For *importing* a PDF, there are two possibilities:

1. You have an OO-/LO-generated "hybrid" PDF: discover+extract the ODT stream
2. You have a no-hybrid PDF: open it with LO-Draw.

For case (1), the most efficient procedure would be:

1. Read the PDF trailer. It is at the end of the file. Each and every PDF 
   reader has to do that and has to start reading there. The trailer contains
   an entry pointing to the byte offset to the start of the xref table.

2. For OO-/LO-generated PDFs, the trailer also contains the "proprietary"
   key:

     /AdditionalStreams [/application#2Fvnd#2Eoasis#2Eopendocument#2Etext 6 0 R]

   This key names the PDF object number (here: object number 6) which has a
   stream that contains the ODT document.

3. Jump to the xref table and read it. The xref table contains a list of 
   all used PDF objects and their respective file offsets.

4. Jump to the byte offset named for the object no. 6 and extract the stream
   content. The stream content is a 1:1 copy of the original ODT file.

5. Only if you miss to evaluate above step (2), you would have to "parse
   everything beyond the PDF ending and extract our content streams of 
   interest".


> When exporting, we end the PDF stream, and then
> append a stream holding the source ODF archive. So we are not now inside the
> PDF structure at all.

Not correct. The factual PDFs generated by LO as "hybrid" do write the ODT
archive right *into* the PDF structure. In my above example, it was object
no. 6 (out of a total of 17 objects in the PDF file), and that object was at
byte offset 479 (out of a total file size of 5.023.779 Bytes).
Comment 9 V Stuart Foote 2015-11-03 22:28:05 UTC
OK, I've been schooled. Our ODF is embedded into the PDF with MIME entry in the trailer, and the stream object interspersed with other objects of he PDF "document".

We don't need the full ISO 32000-1/PDF 1.7 handling for the PDF applications to recognize them as attachments and be of use. 
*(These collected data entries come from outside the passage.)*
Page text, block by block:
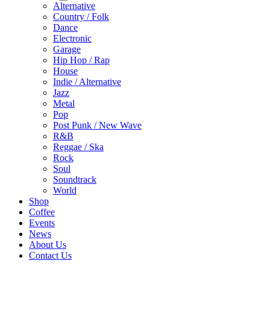
Alternative
Country / Folk
Dance
Electronic
Garage
Hip Hop / Rap
House
Indie / Alternative
Jazz
Metal
Pop
Post Punk / New Wave
R&B
Reggae / Ska
Rock
Soul
Soundtrack
World
Shop
Coffee
Events
News
About Us
Contact Us
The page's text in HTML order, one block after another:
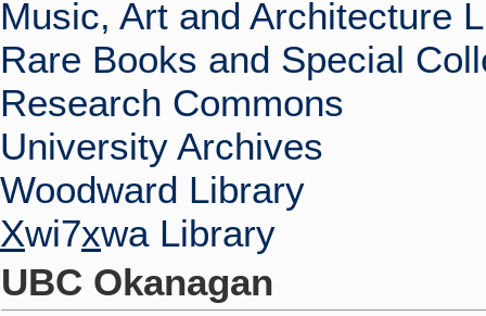
Music, Art and Architecture
Rare Books and Special
Research Commons
University Archives
Woodward Library
Xwi7xwa Library
UBC Okanagan
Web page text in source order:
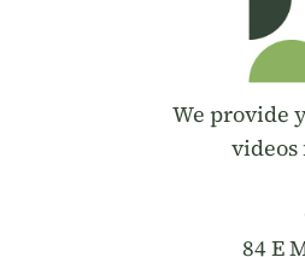
We provide
84 E
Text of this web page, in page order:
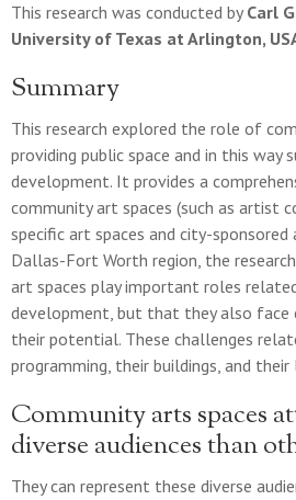
This research was conducted by Carl
University of Texas at Arlington,
Summary
This research explored the role of
providing public space and in this way
development. It provides a
community art spaces (such as artist
specific art spaces and city-
Dallas-Fort Worth region, the
art spaces play important roles
development, but that they also face
their potential. These challenges
programming, their buildings, and
Community arts spaces
diverse audiences than
They can represent these diverse
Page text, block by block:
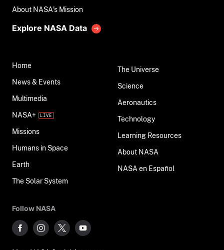
About NASA's Mission
Explore NASA Data
Home
News & Events
Multimedia
NASA+
Missions
Humans in Space
Earth
The Solar System
The Universe
Science
Aeronautics
Technology
Learning Resources
About NASA
NASA en Español
Follow NASA
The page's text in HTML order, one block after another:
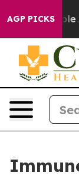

Simply implementing the Embedded File Streams/Embedded Files & Name Dictionary of ISO 32000-1:2008 [7.11.4] (or PDF 1.7 [3.10.3]) mechanism from PDF 1.4 looks like it would add the ability for a compliant PDF application to identify and manipulate the embedded ODF as attachments.

Adjusting summary... 

Hybrid PDF -- implement PDF 1.4 level support for Embedded File Streams to expose ODF object stream as Attachment to the PDF document
Comment 10 David Tardon 2015-11-04 17:31:49 UTC
Note that the old import will have to be kept in any case. And that this will break the import for older LibreOffice versions.
Comment 11 V Stuart Foote 2015-11-04 17:52:24 UTC
(In reply to David Tardon from comment #10)
> Note that the old import will have to be kept in any case. And that this
> will break the import for older LibreOffice versions.
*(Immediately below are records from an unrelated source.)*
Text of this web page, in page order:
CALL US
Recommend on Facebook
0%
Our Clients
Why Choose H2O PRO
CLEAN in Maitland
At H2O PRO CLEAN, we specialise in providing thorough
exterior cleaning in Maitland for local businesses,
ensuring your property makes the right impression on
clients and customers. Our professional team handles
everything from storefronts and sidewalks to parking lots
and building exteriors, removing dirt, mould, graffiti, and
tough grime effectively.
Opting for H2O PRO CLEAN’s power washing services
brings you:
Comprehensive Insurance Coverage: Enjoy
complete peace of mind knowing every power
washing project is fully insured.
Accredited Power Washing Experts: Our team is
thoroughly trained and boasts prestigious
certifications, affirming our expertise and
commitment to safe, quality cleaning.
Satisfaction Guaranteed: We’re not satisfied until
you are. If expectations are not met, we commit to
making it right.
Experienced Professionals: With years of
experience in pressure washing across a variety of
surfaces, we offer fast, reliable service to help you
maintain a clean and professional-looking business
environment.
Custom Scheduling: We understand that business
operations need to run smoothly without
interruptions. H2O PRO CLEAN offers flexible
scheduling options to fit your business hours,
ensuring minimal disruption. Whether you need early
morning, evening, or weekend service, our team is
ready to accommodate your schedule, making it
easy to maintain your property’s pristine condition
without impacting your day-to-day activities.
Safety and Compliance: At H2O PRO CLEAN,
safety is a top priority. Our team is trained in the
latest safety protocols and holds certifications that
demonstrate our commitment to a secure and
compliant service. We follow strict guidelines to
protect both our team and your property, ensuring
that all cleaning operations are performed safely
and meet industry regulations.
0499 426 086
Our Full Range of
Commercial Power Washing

So, not a simple issue of adding the EF tag and using the Name Dictionary structure to get our existing ODF stream picked up as Attachment? Darn... I was hoping it might be benign enough to even support a back port to 5.0 as a late feature.

But, on the UX side with 4.4 approaching EOL, and 5.1 in the gate--it might be the best time to do it? Especially if it is a simple adjustment.

Yes it would require a one time "migration" for users to rebuild their Hybrid PDFs, but the source ODF would not be affected. 

After that would be good going forward, but with support of the Embedded File attachment structure useful to other PDF readers.

Not too egregious from a UX perspective.